When it comes to data ingestion, pipelines are employed. The tools provided by KX Insights Enterprise for the creation, analysis, and testing of pipelines are extensive and straightforward to use, as we will see below. Constructing the pipelines using the web interface (i.e., going to Import Data in the Overview window) is pretty straightforward and gives us a basic pipeline that will have four fundamental parts, which can then be further complicated or supplemented with others, namely:

  • Reader: The reader for Insights pipelines is highly versatile, allowing data ingestion from multiple sources, as depicted in the image below.
  • Decoder: The decoder, responsible for transforming data received through the reader from different formats (JSON, CSV, etc.) into a q datatype.
  • Apply Schema: Shapes the incoming data through ingestion. It can be any type of data, tabular, or an array.
  • Writer: This last component, as its name suggests, is responsible for writing the received data into a table in a previously created database.

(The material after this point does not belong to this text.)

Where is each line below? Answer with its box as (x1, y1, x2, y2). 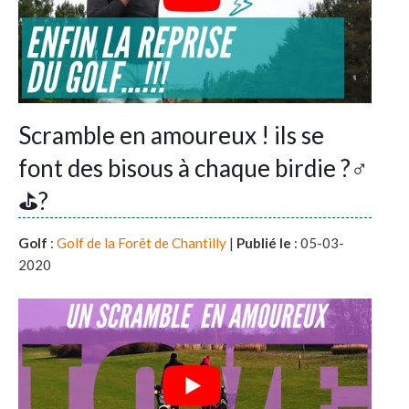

Let’s create a pipeline for the ingestion of telephone data, provided by a Kafka service. To achieve this, having chosen Kafka as the data source (selecting the corresponding broker and topic), JSON as the decoder, the schema of the main table seen earlier, and writing to that table, we end up with the following:

We will be writing in a database stored in the Kx Insights Enterprise architecture, but this is not the only place we can store the captured data. Some of the other options are a Kafka Topic, Amazon S3, and more. If you want to delve deeper into the pipeline operators, you can refer to the documentation.

Before having a functional pipeline, a couple of things need to be done.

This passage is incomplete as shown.